Processing multiple samples

One of the advantages of being able to run scripts from the command line, is the option to be able to automate the process. For example, we can process all the bam files that have been aligned to the LPAI reference will the following script.

for file in test/*_refLPAI.bam
do 
perl bin/diversiutils.pl -bam $file -ref test/refLPAI.fa -orf test/Coding.regions.LPAI.txt -stub ${file%_refLPAI.bam}
done

diversifilter

Once you have produced processed multiple files, you may want to filter them based on the probabilities of the bases being above the significance level of the binomial test or to remove bases that have strand bias using the Fisher's exact test. For this you can use the diversifilter perl script.

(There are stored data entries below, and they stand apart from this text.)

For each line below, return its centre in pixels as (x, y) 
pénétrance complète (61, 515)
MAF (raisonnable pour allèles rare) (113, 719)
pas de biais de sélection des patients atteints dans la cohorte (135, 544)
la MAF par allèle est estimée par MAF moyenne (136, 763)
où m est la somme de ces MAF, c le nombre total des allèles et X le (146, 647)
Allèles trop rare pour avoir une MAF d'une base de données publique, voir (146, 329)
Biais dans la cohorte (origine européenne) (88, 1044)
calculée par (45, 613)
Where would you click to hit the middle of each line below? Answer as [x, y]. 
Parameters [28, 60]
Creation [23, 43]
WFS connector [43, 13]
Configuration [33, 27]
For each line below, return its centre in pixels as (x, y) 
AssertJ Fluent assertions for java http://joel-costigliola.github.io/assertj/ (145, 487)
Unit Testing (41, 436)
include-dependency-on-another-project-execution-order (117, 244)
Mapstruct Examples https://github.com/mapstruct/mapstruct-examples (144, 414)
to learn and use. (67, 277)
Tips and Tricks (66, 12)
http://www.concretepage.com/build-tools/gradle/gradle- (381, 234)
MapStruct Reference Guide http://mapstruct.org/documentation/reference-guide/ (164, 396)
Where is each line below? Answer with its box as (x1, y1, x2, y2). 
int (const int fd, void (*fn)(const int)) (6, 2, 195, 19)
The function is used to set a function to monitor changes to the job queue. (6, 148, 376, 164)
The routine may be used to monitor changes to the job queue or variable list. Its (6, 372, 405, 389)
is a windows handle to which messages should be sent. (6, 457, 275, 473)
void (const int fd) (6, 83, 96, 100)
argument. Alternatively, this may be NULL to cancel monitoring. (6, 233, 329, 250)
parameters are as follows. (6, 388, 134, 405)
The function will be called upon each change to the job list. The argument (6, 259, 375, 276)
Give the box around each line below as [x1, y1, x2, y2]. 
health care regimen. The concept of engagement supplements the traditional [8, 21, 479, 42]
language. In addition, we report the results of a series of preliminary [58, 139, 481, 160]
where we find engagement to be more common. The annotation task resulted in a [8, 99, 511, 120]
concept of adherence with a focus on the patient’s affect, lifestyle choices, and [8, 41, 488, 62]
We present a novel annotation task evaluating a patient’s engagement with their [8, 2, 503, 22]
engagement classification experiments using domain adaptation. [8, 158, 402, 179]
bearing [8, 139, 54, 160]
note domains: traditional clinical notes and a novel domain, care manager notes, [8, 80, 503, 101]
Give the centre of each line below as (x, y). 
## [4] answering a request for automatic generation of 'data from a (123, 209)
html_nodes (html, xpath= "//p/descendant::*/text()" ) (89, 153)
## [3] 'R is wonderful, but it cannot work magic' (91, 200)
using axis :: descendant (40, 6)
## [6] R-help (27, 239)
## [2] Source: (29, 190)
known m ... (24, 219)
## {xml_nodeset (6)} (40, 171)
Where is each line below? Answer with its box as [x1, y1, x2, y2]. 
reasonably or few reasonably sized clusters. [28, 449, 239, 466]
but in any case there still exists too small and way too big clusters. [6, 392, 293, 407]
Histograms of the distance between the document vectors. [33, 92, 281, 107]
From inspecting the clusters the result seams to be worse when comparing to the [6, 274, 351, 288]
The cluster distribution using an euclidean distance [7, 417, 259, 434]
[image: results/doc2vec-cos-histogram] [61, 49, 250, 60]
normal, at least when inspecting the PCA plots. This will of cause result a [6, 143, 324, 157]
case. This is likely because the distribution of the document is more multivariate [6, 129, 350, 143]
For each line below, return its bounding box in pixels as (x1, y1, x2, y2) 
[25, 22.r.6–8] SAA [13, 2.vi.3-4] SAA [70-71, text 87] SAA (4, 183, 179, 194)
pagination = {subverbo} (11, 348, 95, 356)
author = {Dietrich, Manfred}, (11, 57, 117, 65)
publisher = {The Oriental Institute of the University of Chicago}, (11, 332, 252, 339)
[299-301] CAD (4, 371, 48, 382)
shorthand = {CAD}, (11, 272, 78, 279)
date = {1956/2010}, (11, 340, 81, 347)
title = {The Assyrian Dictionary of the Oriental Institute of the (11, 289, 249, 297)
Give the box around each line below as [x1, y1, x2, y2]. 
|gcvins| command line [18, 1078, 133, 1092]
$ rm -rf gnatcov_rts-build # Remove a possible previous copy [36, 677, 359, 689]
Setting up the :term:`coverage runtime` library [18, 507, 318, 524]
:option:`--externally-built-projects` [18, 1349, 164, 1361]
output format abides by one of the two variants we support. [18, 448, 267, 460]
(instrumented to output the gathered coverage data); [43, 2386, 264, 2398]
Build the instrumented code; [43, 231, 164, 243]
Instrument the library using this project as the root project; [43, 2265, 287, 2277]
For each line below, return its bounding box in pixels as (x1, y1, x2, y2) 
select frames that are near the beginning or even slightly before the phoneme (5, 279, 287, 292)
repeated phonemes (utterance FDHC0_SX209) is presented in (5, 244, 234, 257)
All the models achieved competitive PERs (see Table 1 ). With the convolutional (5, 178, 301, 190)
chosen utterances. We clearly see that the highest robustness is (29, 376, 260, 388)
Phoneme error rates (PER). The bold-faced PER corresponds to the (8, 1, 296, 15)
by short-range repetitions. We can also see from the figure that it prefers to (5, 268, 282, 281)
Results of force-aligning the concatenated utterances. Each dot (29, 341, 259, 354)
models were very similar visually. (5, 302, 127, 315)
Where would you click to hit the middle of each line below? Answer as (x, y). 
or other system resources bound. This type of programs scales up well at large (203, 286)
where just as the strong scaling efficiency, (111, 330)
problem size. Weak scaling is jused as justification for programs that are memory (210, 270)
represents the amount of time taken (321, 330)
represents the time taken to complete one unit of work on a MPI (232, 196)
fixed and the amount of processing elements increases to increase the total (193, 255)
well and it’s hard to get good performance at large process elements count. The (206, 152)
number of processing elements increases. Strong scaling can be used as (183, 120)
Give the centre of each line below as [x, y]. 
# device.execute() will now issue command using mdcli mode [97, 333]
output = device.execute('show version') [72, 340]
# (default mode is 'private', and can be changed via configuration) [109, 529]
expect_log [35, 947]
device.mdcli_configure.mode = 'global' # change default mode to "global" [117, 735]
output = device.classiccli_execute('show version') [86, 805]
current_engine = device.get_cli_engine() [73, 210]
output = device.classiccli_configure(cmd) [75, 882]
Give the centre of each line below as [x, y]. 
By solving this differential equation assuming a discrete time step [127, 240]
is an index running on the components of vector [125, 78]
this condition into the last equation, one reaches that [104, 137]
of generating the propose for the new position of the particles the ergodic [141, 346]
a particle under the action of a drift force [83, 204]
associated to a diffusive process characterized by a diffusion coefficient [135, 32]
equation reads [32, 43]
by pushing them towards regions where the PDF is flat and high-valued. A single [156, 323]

This is an example of filtering the entropy file according to bases that are found below the quality threshold of 0.05 and below the strand bias significance of 0.05.

$ perl bin/diversifilter.pl -in S18 -pQ 0.05 -pS 0.05 -stub S18_pQ05pS05

The output is the same as the out_entropy.txt file except that base counts that have not passed the threshold will be replaced with 0 and the entropy will be recalculated using only the bases that have passed the quality threshold.